[Start of Attachment]
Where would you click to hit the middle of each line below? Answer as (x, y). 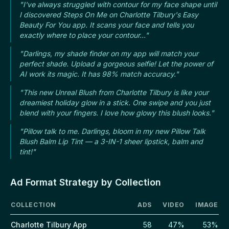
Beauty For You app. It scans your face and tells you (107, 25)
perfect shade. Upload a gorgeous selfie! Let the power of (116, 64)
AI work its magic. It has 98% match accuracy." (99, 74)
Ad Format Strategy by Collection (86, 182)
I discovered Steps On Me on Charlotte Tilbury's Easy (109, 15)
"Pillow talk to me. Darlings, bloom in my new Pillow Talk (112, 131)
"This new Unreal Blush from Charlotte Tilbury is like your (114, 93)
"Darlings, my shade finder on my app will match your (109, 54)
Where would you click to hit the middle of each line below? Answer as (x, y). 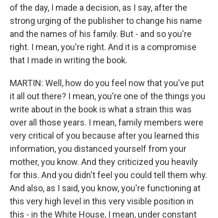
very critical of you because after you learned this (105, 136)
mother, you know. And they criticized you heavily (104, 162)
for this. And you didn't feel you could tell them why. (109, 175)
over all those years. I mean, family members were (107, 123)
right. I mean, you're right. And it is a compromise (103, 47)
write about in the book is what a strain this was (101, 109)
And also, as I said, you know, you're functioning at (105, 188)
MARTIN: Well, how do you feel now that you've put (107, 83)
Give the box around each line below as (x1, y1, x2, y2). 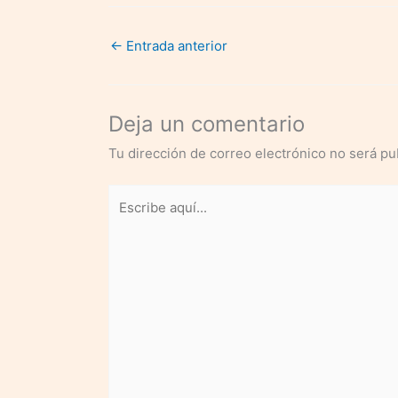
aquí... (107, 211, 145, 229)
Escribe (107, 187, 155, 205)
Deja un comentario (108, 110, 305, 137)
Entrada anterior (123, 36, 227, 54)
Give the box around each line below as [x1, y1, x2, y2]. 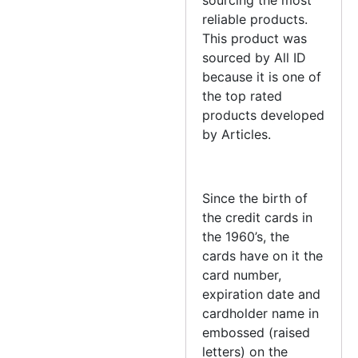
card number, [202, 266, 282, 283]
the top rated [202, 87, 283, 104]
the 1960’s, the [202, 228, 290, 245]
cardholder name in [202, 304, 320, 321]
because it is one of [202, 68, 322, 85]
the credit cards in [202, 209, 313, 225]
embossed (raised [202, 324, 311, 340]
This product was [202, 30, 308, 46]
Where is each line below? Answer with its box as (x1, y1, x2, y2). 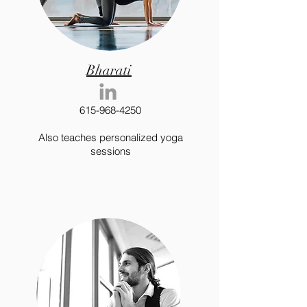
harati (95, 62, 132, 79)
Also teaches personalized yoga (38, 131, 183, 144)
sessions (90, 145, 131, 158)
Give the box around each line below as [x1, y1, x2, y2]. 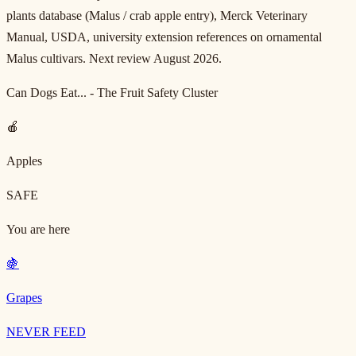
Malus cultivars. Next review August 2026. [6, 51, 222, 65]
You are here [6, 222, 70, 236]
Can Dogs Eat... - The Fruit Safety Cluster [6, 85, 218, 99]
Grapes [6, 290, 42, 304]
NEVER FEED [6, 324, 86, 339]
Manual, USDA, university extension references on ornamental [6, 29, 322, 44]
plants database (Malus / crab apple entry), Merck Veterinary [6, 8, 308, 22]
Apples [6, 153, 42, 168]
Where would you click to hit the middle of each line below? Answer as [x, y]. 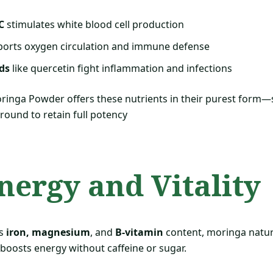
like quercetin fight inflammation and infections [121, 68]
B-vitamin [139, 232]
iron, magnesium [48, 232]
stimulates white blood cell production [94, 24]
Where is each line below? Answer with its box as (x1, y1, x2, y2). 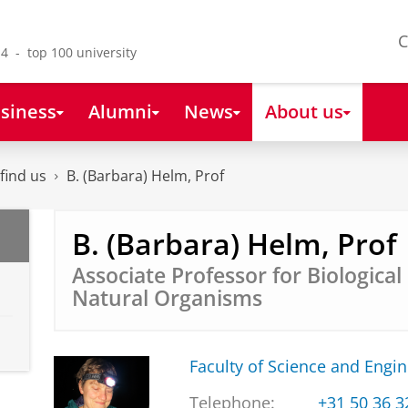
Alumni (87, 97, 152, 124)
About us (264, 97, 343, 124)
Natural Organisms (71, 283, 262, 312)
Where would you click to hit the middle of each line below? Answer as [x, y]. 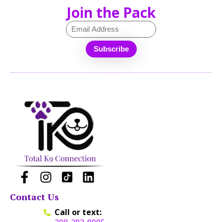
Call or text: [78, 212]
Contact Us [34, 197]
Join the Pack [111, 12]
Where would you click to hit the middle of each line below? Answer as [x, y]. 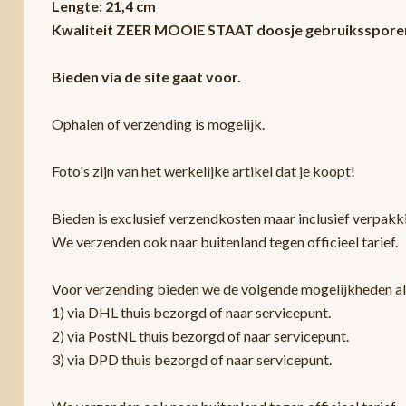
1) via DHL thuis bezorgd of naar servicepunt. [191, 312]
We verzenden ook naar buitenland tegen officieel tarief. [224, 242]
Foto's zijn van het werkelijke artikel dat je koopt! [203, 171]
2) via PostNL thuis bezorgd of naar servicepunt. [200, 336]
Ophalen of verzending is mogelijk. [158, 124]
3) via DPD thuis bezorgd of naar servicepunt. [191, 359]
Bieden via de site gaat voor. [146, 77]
[End of Attachment]
Please copy out each line of the material that holds the string "naar".

→ Response box
1) via DHL thuis bezorgd of naar servicepunt. [191, 312]
We verzenden ook naar buitenland tegen officieel tarief. [224, 242]
2) via PostNL thuis bezorgd of naar servicepunt. [200, 336]
3) via DPD thuis bezorgd of naar servicepunt. [191, 359]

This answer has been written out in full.